**PROBLEM STATEMENT:** I'd like the entries repeated exactly, without their pictures.

Items from a dataset:
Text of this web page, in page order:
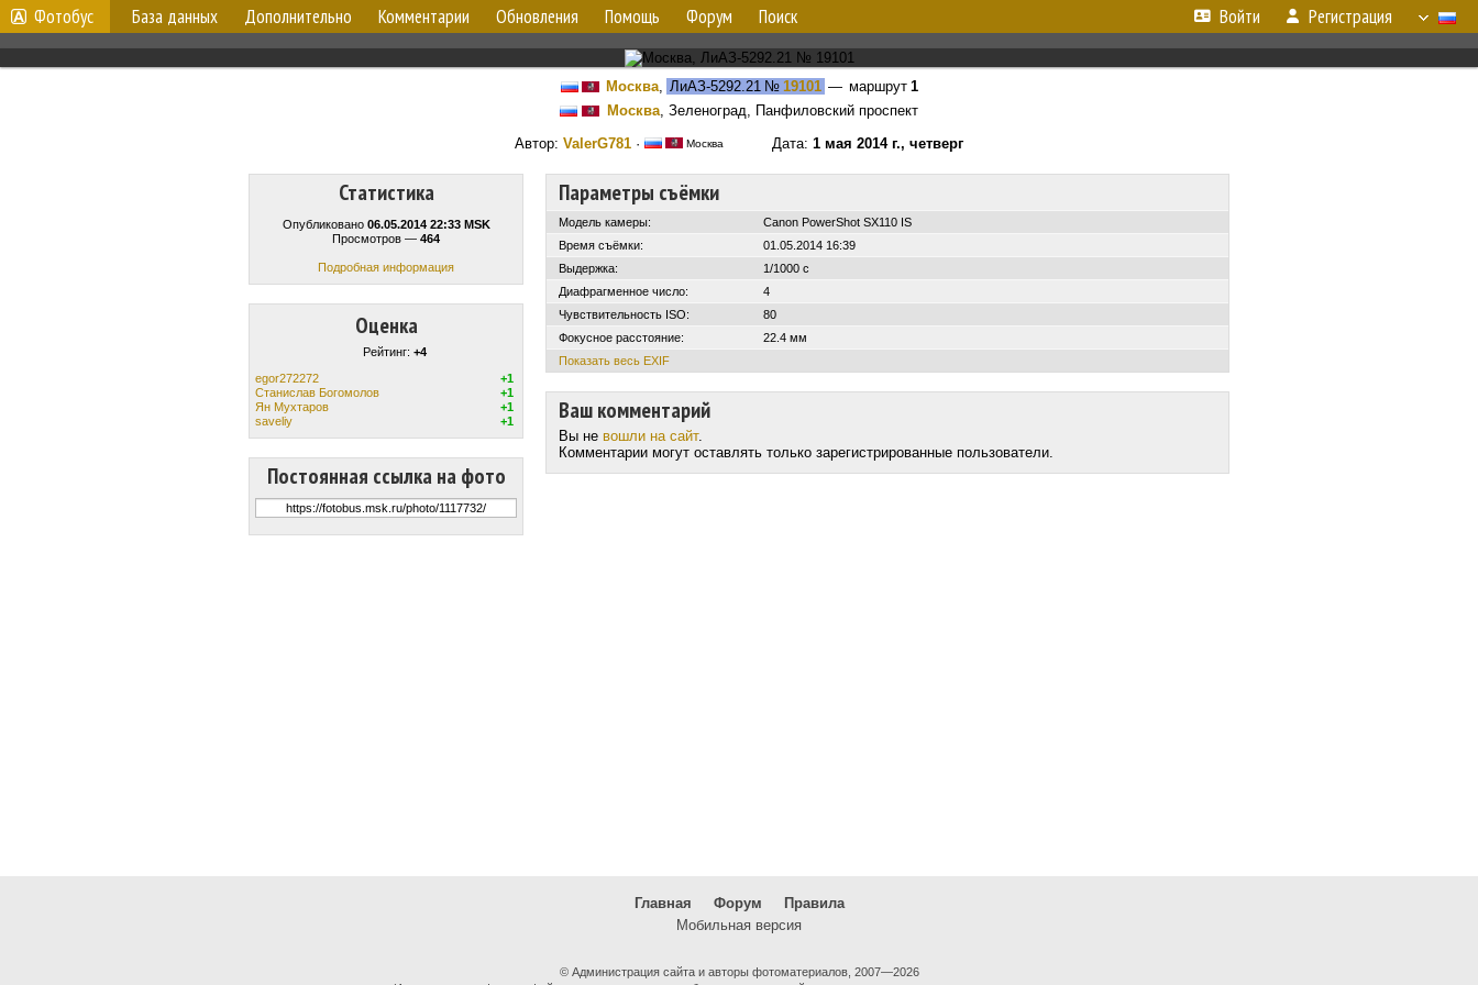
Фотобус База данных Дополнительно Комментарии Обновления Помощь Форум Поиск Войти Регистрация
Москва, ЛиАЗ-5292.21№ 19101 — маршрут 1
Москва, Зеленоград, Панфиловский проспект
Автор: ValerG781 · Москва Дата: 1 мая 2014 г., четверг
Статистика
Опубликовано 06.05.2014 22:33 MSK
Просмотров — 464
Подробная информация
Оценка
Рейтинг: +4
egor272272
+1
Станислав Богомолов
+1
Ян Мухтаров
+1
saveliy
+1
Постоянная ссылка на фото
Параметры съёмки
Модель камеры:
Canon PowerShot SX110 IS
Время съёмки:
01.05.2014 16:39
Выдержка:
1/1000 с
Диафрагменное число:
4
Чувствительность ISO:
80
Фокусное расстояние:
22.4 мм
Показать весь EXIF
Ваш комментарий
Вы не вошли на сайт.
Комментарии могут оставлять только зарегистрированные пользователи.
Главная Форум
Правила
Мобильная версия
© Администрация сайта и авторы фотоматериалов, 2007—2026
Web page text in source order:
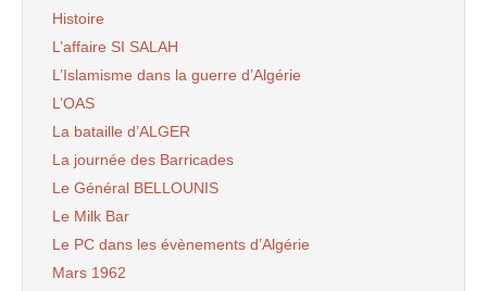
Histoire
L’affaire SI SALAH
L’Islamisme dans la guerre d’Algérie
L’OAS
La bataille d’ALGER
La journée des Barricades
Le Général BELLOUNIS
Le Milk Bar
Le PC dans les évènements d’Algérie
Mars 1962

**RESPONSE FOR THIS EXERCISE:**
Text of this web page, in page order:
Фотобус База данных Дополнительно Комментарии Обновления Помощь Форум Поиск Войти Регистрация
Москва, ЛиАЗ-5292.21№ 19101 — маршрут 1
Москва, Зеленоград, Панфиловский проспект
Автор: ValerG781 · Москва Дата: 1 мая 2014 г., четверг
Статистика
Опубликовано 06.05.2014 22:33 MSK
Просмотров — 464
Подробная информация
Оценка
Рейтинг: +4
egor272272
+1
Станислав Богомолов
+1
Ян Мухтаров
+1
saveliy
+1
Постоянная ссылка на фото
Параметры съёмки
Модель камеры:
Canon PowerShot SX110 IS
Время съёмки:
01.05.2014 16:39
Выдержка:
1/1000 с
Диафрагменное число:
4
Чувствительность ISO:
80
Фокусное расстояние:
22.4 мм
Показать весь EXIF
Ваш комментарий
Вы не вошли на сайт.
Комментарии могут оставлять только зарегистрированные пользователи.
Главная Форум
Правила
Мобильная версия
© Администрация сайта и авторы фотоматериалов, 2007—2026
Web page text in source order:
Histoire
L’affaire SI SALAH
L’Islamisme dans la guerre d’Algérie
L’OAS
La bataille d’ALGER
La journée des Barricades
Le Général BELLOUNIS
Le Milk Bar
Le PC dans les évènements d’Algérie
Mars 1962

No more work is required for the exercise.